Déc 112015
 

Saint Jean Baptiste est l’exemple parfait de ce que doit être ceux qui accompagnent les jeunes âmes à rencontrer leur Sauveur; qu’ils soient prêtres, religieux, religieuse ou parents. Leur seul travail consiste à former et à préparer les cœurs en vue de leur rencontre avec le Christ Seigneur. Ils ne sont que les précurseurs, les acteurs, les serviteurs et aussi les témoins de cette relation amoureuse d’une personne avec son Dieu ; les initiateurs de leur premier dialogue, rien d’autre. Mais telle est leur joie, toute leur joie, leur unique joie. Et la plénitude de cette joie, c’est lorsqu’ils peuvent enfin s’effacer pour laisser toute la place au seul Seigneur ; quand, ayant accompli leur tâche, ils peuvent enfin rentrer dans l’ombre et même disparaître ; joie spécifique du travail accompli.
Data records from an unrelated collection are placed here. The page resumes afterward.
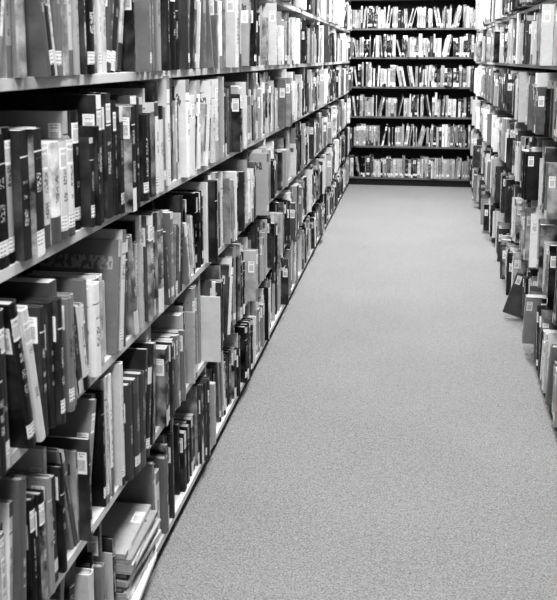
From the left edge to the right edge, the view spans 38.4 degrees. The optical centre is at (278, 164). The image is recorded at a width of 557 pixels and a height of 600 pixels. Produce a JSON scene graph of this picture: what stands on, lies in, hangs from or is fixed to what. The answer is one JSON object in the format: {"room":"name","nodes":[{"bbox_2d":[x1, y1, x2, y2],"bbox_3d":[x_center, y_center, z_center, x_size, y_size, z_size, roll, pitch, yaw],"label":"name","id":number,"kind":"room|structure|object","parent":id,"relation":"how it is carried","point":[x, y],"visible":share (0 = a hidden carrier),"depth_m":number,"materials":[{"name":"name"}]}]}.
{"room":"library","nodes":[
{"label":"library","id":0,"kind":"room"},
{"bbox_2d":[141,184,556,599],"bbox_3d":[0.547,0.847,3.447,3.800,0.050,9.900,1,8,9],"label":"floor","id":1,"kind":"structure","parent":0,"point":[392,435],"depth_m":2.67,"materials":[{"name":"carpet"}]},
{"bbox_2d":[0,0,350,599],"bbox_3d":[-0.094,-0.354,3.847,0.255,2.225,8.266,1,8,9],"label":"bookcase","id":2,"kind":"object","parent":1,"relation":"on","point":[70,83],"visible":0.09,"depth_m":1.75,"materials":[{"name":"paint"}]},
{"bbox_2d":[101,502,160,599],"bbox_3d":[-0.392,0.905,1.874,0.192,0.130,0.228,1,8,9],"label":"stacked books","id":3,"kind":"object","parent":2,"relation":"in","point":[134,526],"visible":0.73,"depth_m":1.85,"materials":[{"name":"grey paper"}]},
{"bbox_2d":[0,0,351,599],"bbox_3d":[-0.057,-0.322,3.844,0.294,2.042,8.216,1,8,9],"label":"books","id":4,"kind":"object","parent":2,"relation":"in","point":[70,161],"visible":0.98,"depth_m":1.78,"materials":[{"name":"paper"}]},
{"bbox_2d":[348,0,476,186],"bbox_3d":[1.335,-0.903,7.962,1.380,2.225,0.255,1,8,9],"label":"bookcase","id":5,"kind":"object","parent":1,"relation":"on","point":[411,151],"visible":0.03,"depth_m":8.06,"materials":[{"name":"grey metal"}]},
{"bbox_2d":[349,4,475,178],"bbox_3d":[1.319,-0.872,7.933,1.280,2.001,0.228,1,8,9],"label":"books","id":6,"kind":"object","parent":5,"relation":"in","point":[443,135],"visible":0.88,"depth_m":7.87,"materials":[{"name":"paper"}]},
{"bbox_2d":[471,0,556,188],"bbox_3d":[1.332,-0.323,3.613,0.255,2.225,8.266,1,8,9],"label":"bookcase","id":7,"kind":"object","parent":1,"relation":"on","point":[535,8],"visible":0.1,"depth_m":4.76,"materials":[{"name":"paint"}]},
{"bbox_2d":[470,0,556,426],"bbox_3d":[1.254,-0.291,3.627,0.309,2.038,8.212,1,8,10],"label":"books","id":8,"kind":"object","parent":7,"relation":"in","point":[513,169],"visible":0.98,"depth_m":3.94,"materials":[{"name":"paper"}]},
{"bbox_2d":[503,272,526,318],"bbox_3d":[1.182,0.639,3.914,0.160,0.231,0.014,1,8,9],"label":"book","id":9,"kind":"object","parent":7,"relation":"in","point":[513,305],"visible":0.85,"depth_m":3.91,"materials":[{"name":"black paper"}]}
]}

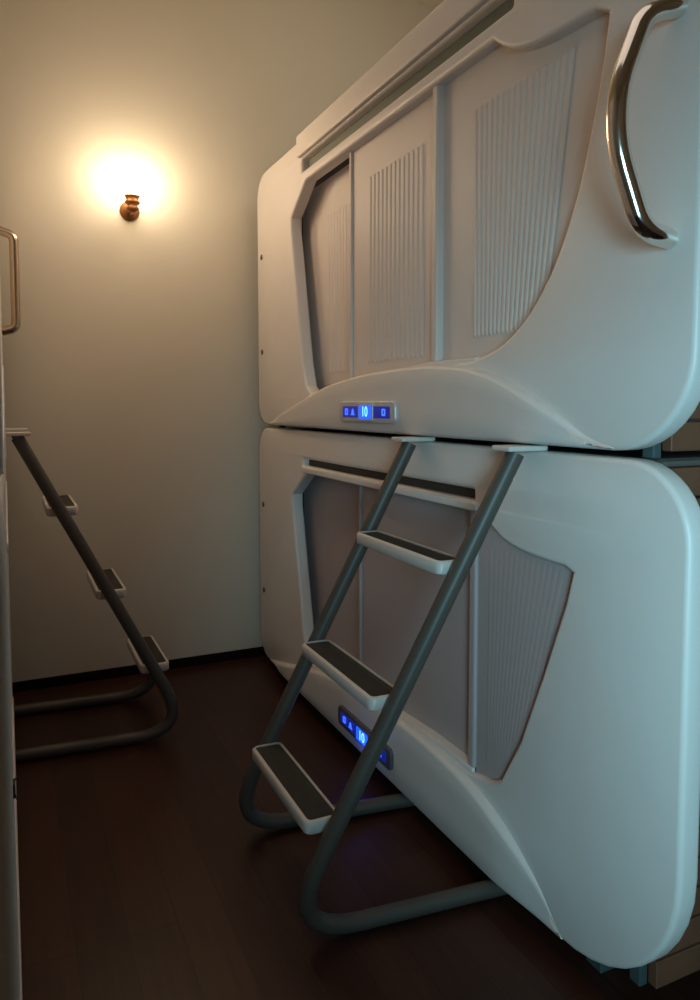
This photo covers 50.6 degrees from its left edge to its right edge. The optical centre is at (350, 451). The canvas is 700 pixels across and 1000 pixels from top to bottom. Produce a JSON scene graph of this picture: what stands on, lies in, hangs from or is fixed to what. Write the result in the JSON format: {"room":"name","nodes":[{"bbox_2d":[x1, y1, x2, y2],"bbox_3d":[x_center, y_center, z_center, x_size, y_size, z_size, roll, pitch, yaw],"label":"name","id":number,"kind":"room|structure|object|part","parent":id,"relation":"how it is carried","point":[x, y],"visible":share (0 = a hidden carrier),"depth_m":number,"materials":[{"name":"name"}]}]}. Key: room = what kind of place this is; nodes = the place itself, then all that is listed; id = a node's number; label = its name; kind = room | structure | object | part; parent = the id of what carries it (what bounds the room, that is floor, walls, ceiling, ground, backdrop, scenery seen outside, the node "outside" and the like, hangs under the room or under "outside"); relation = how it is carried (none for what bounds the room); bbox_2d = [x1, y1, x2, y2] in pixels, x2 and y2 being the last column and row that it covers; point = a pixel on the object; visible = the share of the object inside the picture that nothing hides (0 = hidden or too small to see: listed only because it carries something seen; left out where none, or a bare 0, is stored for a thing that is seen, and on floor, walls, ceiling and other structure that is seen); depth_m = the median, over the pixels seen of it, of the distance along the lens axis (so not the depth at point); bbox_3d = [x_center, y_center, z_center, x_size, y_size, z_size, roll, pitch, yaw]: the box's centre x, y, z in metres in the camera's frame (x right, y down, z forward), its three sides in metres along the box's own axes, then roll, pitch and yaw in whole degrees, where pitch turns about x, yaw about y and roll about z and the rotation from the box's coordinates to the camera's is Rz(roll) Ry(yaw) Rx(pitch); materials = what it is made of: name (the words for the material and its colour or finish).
{"room":"dormitory","nodes":[
{"label":"dormitory","id":0,"kind":"room"},
{"bbox_2d":[0,0,436,681],"bbox_3d":[-0.916,-0.670,3.587,4.100,3.580,0.100,-2,4,-25],"label":"wall","id":1,"kind":"structure","parent":0,"point":[131,364],"depth_m":3.51,"materials":[{"name":"paint"}]},
{"bbox_2d":[119,172,141,220],"bbox_3d":[-1.003,-1.170,3.386,0.090,0.197,0.132,-2,4,-25],"label":"wall lamp","id":2,"kind":"object","parent":1,"relation":"attached to","point":[129,210],"visible":1,"depth_m":3.35,"materials":[{"name":"gold metal"}]},
{"bbox_2d":[124,194,139,216],"bbox_3d":[-0.993,-1.119,3.367,0.072,0.096,0.072,-2,4,-25],"label":"socket","id":3,"kind":"object","parent":2,"relation":"attached to","point":[132,201],"depth_m":3.35,"materials":[{"name":"gold metal"}]},
{"bbox_3d":[-0.993,-1.214,3.361,0.084,0.106,0.084,-2,4,-25],"label":"bulb","id":4,"kind":"part","parent":2,"relation":"part of","materials":[{"name":"white glass"}]},
{"bbox_2d":[12,646,266,692],"bbox_3d":[-0.893,1.048,3.645,4.100,0.045,0.012,-2,4,-25],"label":"baseboard","id":5,"kind":"structure","parent":1,"relation":"attached to","point":[20,686],"depth_m":3.54,"materials":[{"name":"brown wood"}]},
{"bbox_2d":[13,655,699,999],"bbox_3d":[0.334,1.262,1.022,4.100,0.050,5.820,-2,4,-25],"label":"floor","id":6,"kind":"structure","parent":0,"point":[143,875],"depth_m":2.04,"materials":[{"name":"brown wood"}]},
{"bbox_2d":[0,462,22,999],"bbox_3d":[-1.417,0.589,1.834,1.055,1.190,2.568,-2,4,-25],"label":"bed","id":7,"kind":"object","parent":6,"relation":"on","point":[10,929],"visible":0.97,"depth_m":0.88,"materials":[{"name":"plastic"}]},
{"bbox_2d":[0,226,20,475],"bbox_3d":[-1.386,-0.609,1.772,1.124,1.210,2.568,-2,4,-25],"label":"bed","id":8,"kind":"object","parent":7,"relation":"on","point":[15,324],"visible":1,"depth_m":3.07,"materials":[{"name":"plastic"}]},
{"bbox_3d":[-0.968,-0.629,1.966,0.055,1.195,2.568,-2,4,-25],"label":"panel","id":9,"kind":"part","parent":8,"relation":"part of","materials":[{"name":"plastic"}]},
{"bbox_3d":[-1.424,-0.711,3.087,0.078,0.451,0.037,-2,4,-25],"label":"grab handle","id":10,"kind":"part","parent":8,"relation":"part of","materials":[{"name":"silver metal"}]},
{"bbox_2d":[6,428,177,762],"bbox_3d":[-1.069,0.510,2.954,0.638,1.202,0.542,-2,4,-25],"label":"ladder","id":11,"kind":"object","parent":6,"relation":"on","point":[105,584],"visible":0.99,"depth_m":2.80,"materials":[{"name":"metal"}]},
{"bbox_2d":[239,436,547,934],"bbox_3d":[0.073,0.571,2.008,0.590,1.202,0.714,-2,4,-25],"label":"ladder","id":12,"kind":"object","parent":6,"relation":"on","point":[309,809],"visible":0.94,"depth_m":1.86,"materials":[{"name":"metal"}]},
{"bbox_3d":[-0.042,0.560,2.241,0.590,1.192,0.134,-1,4,-18],"label":"rail","id":13,"kind":"part","parent":12,"relation":"part of","materials":[{"name":"grey metal"}]},
{"bbox_2d":[259,428,699,988],"bbox_3d":[0.539,0.530,2.769,1.096,1.190,2.568,-2,4,-25],"label":"bed","id":14,"kind":"object","parent":6,"relation":"on","point":[549,728],"visible":0.85,"depth_m":1.79,"materials":[{"name":"plastic"}]},
{"bbox_3d":[-0.034,0.528,3.047,0.010,0.889,0.840,-2,4,-25],"label":"sliding door","id":15,"kind":"part","parent":14,"relation":"part of","materials":[{"name":"plastic"}]},
{"bbox_3d":[0.050,0.993,2.596,0.022,0.073,0.420,-2,4,-25],"label":"control panel","id":16,"kind":"part","parent":14,"relation":"part of","materials":[{"name":"blue plastic"}]},
{"bbox_3d":[0.202,0.568,2.408,0.014,0.889,0.760,-2,4,-25],"label":"sliding door","id":17,"kind":"part","parent":14,"relation":"part of","materials":[{"name":"plastic"}]},
{"bbox_3d":[0.200,0.884,2.394,0.046,0.062,0.740,-2,4,-25],"label":"door sill","id":18,"kind":"part","parent":14,"relation":"part of","materials":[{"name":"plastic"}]},
{"bbox_3d":[0.348,0.522,2.048,0.034,0.748,0.030,-2,4,-25],"label":"door pull","id":19,"kind":"part","parent":14,"relation":"part of","materials":[{"name":"plastic"}]},
{"bbox_2d":[257,0,699,458],"bbox_3d":[0.495,-0.672,2.671,1.194,1.219,2.568,-2,4,-25],"label":"bed","id":20,"kind":"object","parent":14,"relation":"on","point":[492,233],"visible":1,"depth_m":1.88,"materials":[{"name":"plastic"}]},
{"bbox_3d":[-0.051,-0.652,3.008,0.010,0.949,0.760,-2,4,-25],"label":"sliding door","id":21,"kind":"part","parent":20,"relation":"part of","materials":[{"name":"plastic"}]},
{"bbox_3d":[0.058,-0.135,2.506,0.022,0.073,0.420,-2,4,-25],"label":"control panel","id":22,"kind":"part","parent":20,"relation":"part of","materials":[{"name":"blue plastic"}]},
{"bbox_3d":[0.138,-0.618,2.469,0.014,0.949,0.620,-2,4,-25],"label":"sliding door","id":23,"kind":"part","parent":20,"relation":"part of","materials":[{"name":"plastic"}]},
{"bbox_3d":[0.257,-0.669,2.172,0.030,0.808,0.030,-2,4,-25],"label":"door pull","id":24,"kind":"part","parent":20,"relation":"part of","materials":[{"name":"plastic"}]},
{"bbox_3d":[0.200,-0.246,2.322,0.046,0.057,0.740,-2,4,-25],"label":"door sill","id":25,"kind":"part","parent":20,"relation":"part of","materials":[{"name":"plastic"}]},
{"bbox_3d":[0.431,-0.578,1.842,0.014,0.949,0.735,-2,4,-25],"label":"sliding door","id":26,"kind":"part","parent":20,"relation":"part of","materials":[{"name":"plastic"}]},
{"bbox_3d":[0.540,-0.607,1.357,0.165,0.460,0.049,-1,4,-15],"label":"grab handle","id":27,"kind":"part","parent":20,"relation":"part of","materials":[{"name":"silver metal"}]},
{"bbox_3d":[0.622,-0.586,1.492,0.023,1.200,0.030,-2,4,-25],"label":"frame post","id":28,"kind":"part","parent":20,"relation":"part of","materials":[{"name":"metal"}]},
{"bbox_3d":[0.469,0.606,1.814,0.032,0.889,0.515,-2,4,-25],"label":"sliding door","id":29,"kind":"part","parent":14,"relation":"part of","materials":[{"name":"plastic"}]},
{"bbox_3d":[0.622,0.584,1.566,0.023,1.125,0.030,-2,4,-25],"label":"frame post","id":30,"kind":"part","parent":14,"relation":"part of","materials":[{"name":"paint"}]},
{"bbox_2d":[411,0,443,6],"bbox_3d":[0.334,-2.260,0.797,4.100,0.050,5.820,-2,4,-25],"label":"ceiling","id":31,"kind":"structure","parent":0,"point":[435,3],"depth_m":4.02,"materials":[{"name":"paint"}]}
]}

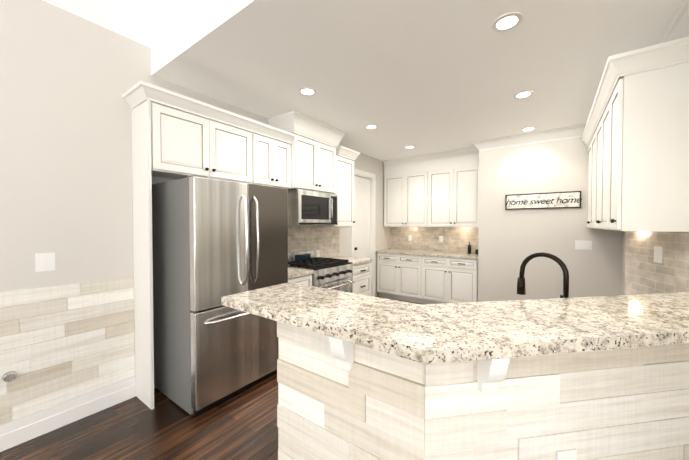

Joie de voir leurs fils et filles grandir dans l’Esprit Saint et même parfois les dépasser en grâce et en sainteté, vivre des choses apparemment plus fortes, ou recevoir des charismes plus spectaculaires que les leurs. Loin d’être envieux ou jaloux il leur faut alors déborder d’action de grâce. C’est à ce moment là que les éducateurs, quels qu’ils soient, ressentent le bonheur de voir ceux qu’ils ont préparés prendre maintenant leur essor. Ils deviennent des adultes dans la foi. C’est assurément ce que doivent ou devraient ressentir tous parents à l’égard de leurs enfants. Car ils sont, dans la tâche confiée à eux par le Souverain Créateur, comme des Jean-Baptiste à l’égard de tous chrétiens. En plus de les engendrer à la vie humaine, il leur faut les engendrer à la vie spirituelle. Et tout parent, qu’il ait eu ou non un rôle spirituel au sens le plus fort du terme doit un jour ou l’autre s’effacer devant ses enfants devenus adultes.

Après ces longues années à les former, à les éduquer, à prêcher dans le désert, à les élever au prix parfois d’infinies souffrances, d’innombrables sacrifices, voici venue l’heure où ils doivent vivre un second engendrement là aussi dans la douleur. L’heure de les voir quitter la maison, s’élancer dans la vie, construire leur propre vie. Cette heure douloureuse, se prépare longtemps à l’avance, en renonçant dès l’enfance à les posséder, pour simplement les élever, c’est à dire les faire grandir jusqu’à la stature du Christ. Tous, doivent ainsi prendre pour modèle Jean-Baptiste, préparateur et précurseur. C’est le même effacement simple confiant et joyeux qui est demandé à tout pasteur dans l’Eglise. Savoir s’effacer pour que l’âme qu’il a préparée et formée une fois sa mission accomplie, prenne sa stature d’adulte.